** INPUT FOR THIS TASK follows **
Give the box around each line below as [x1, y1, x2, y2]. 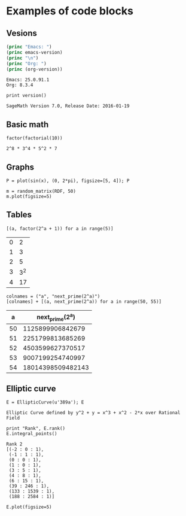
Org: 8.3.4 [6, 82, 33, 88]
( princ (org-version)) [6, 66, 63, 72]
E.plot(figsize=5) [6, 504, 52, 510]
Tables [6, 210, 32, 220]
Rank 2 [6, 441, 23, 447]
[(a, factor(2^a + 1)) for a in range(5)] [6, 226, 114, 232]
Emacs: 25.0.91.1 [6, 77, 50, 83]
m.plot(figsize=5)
** End of INPUT FOR THIS TASK **
Give back exactly the lines above starting at the line where "Org: 8.3.4 [6, 82, 33, 88]" appears and ending at the line where "Emacs: 25.0.91.1 [6, 77, 50, 83]" appears, both included, with no other lines.

Org: 8.3.4 [6, 82, 33, 88]
( princ (org-version)) [6, 66, 63, 72]
E.plot(figsize=5) [6, 504, 52, 510]
Tables [6, 210, 32, 220]
Rank 2 [6, 441, 23, 447]
[(a, factor(2^a + 1)) for a in range(5)] [6, 226, 114, 232]
Emacs: 25.0.91.1 [6, 77, 50, 83]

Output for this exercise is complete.